# Possible new mud boat purchase



## smoke (Jun 3, 2006)

I am real close to pulling the trigger on a mud hull and trailer. I've looked seriously at the Gatortrax and Excel lines, but am leaning heavily towards the new boats from Prodigy boats. They are a custom hull builder out of North Georgia. Chad Lecompte is a mud buddy rep and owned Southern Backwaters marine. For anyone of the MB forum or MMT forum his handle is Cajun in Georgia.

They have a facebook page and started building hulls this year. I love the way the boat looks and the extras you can request. They have some very unique features that others don't offer as well. I believe they are on hull #8. 
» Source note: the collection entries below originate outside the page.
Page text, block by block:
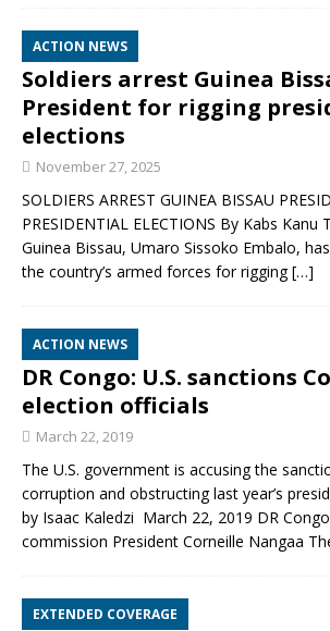
ACTION NEWS
Soldiers arrest Guinea
President for rigging
elections
November 27, 2025
SOLDIERS ARREST GUINEA BISSAU
PRESIDENTIAL ELECTIONS By Kabs
Guinea Bissau, Umaro Sissoko Embalo,
the country’s armed forces for rigging[…]
ACTION NEWS
DR Congo: U.S. sanctions
election officials
March 22, 2019
The U.S. government is accusing the
corruption and obstructing last year’s
by Isaac Kaledzi March 22, 2019 DR
commission President Corneille Nangaa
EXTENDED COVERAGE

We are looking at only a 4 week lead time to build a custom hull! 

If you have a chance look them over and give me your feedback. 

Smoke


----------



## SBE II (Jan 13, 2009)

smoke said:


> I am real close to pulling the trigger on a mud hull and trailer. I've looked seriously at the Gatortrax and Excel lines, but am leaning heavily towards the new boats from Prodigy boats. They are a custom hull builder out of North Georgia. Chad Lecompte is a mud buddy rep and owned Southern Backwaters marine. For anyone of the MB forum or MMT forum his handle is Cajun in Georgia.
> 
> They have a facebook page and started building hulls this year. I love the way the boat looks and the extras you can request. They have some very unique features that others don't offer as well. I believe they are on hull #8.
> 
> ...


Look decent from browsing, looks like a knock off of the F4 with the hunt deck and the kick up..I really enjoy my 1854 F4..Definitely a lot to choose from out there..


----------



## bc21 (Dec 15, 2010)

They look pretty awesome - seems like they combined a lot of good qualities the Gator Trax boats are known for with the overall look of an Excel.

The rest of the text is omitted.